2. Inclusion of outstanding fees in the net wealth of an assessee following the cash system of accounting.
3. Basis for deducting liabilities from the value of assets to determine net wealth.

Detailed Analysis:

Issue 1: Applicability of Section 7(2)(a) of the Wealth-tax Act, 1957, to an Assessee Carrying on a Profession
The court declined to answer this question, deeming it academic. The Supreme Court's observations in CWT v. Vysyaraju Badreenarayana Moorthy Raju [1985] 152 ITR 454, followed by the Bombay High Court in CWT v. V. M. Shah [1988] 170 ITR 17, established that outstanding fees of a person carrying on a profession are includible in the net wealth irrespective of the accounting method followed. Thus, the answer to this question would not alter the situation.

Issue 2: Inclusion of Outstanding Fees in the Net Wealth of an Assessee Following the Cash System of Accounting
The Tribunal followed its earlier decision in V. M. Shah's case, holding that:
1. The case of an assessee carrying on a profession does not fall under section 7(2)(a), and adjustments in the value of assets not disclosed in the balance-sheet cannot be made under rule 2C.
2. Under the cash system of accounting, it is not permissible for the Wealth-tax Officer to adjust the net wealth disclosed in the balance-sheet.
3. If outstanding fees are included on an accrual basis, liabilities must also be considered on an accrual basis.

However, the court reversed the Tribunal's decision, referencing the Supreme Court's ruling in Vysyaraju Badreenarayana Moorthy Raju and its own decision in V. M. Shah. The court held that outstanding fees represent "assets" under section 2(e) of the Wealth-tax Act and are includible in the net wealth irrespective of the accounting method. This conclusion was based on the principle that the definition of "net wealth" includes all assets, barring statutory exceptions, and is not influenced by the accounting system employed by the assessee.

Issue 3: Basis for Deducting Liabilities from the Value of Assets to Determine Net Wealth
The court noted that the Wealth-tax Officer did not mention any claim for deduction of liabilities accrued but not disclosed in the balance-sheet in the assessment orders. The Tribunal held that it would be inconsistent to include assets on an accrual basis but consider liabilities on a cash basis. The court agreed with this principle, stating that outstanding liabilities not disclosed in the balance-sheet should also be excluded from the net wealth, similar to the inclusion of outstanding assets.

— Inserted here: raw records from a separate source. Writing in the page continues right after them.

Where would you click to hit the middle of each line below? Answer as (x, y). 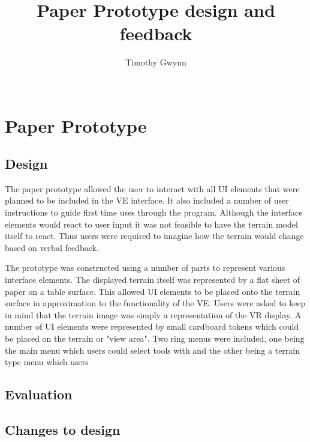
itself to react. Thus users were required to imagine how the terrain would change (154, 236)
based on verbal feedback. (52, 247)
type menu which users (47, 362)
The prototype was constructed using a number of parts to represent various (145, 268)
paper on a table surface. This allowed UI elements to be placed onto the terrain (153, 291)
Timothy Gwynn (156, 62)
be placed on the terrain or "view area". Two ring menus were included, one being (155, 338)
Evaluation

However, regarding the specific claim of tax liability on outstanding fees, the court held that such liability does not arise until the fees are received. Therefore, there is no present liability to deduct from the net wealth. The court distinguished between liabilities that are present and those contingent on future events, such as the receipt of outstanding fees. Consequently, the inclusion of outstanding fees as assets without accounting for tax liability was upheld.

Conclusion:
- Question 1: The court declined to answer as it was academic.
- Question 2: Answered in the affirmative, in favor of the Revenue, confirming that outstanding fees are assets includible in the net wealth.
- Question 3: Answered in the affirmative, in favor of the assessee, stating that liabilities accrued but not disclosed should be considered, except for tax liability on outstanding fees, which is contingent and not present.

The judgment underscores the principle that all assets, irrespective of the accounting method, are includible in net wealth, and liabilities must be treated consistently with the treatment of assets.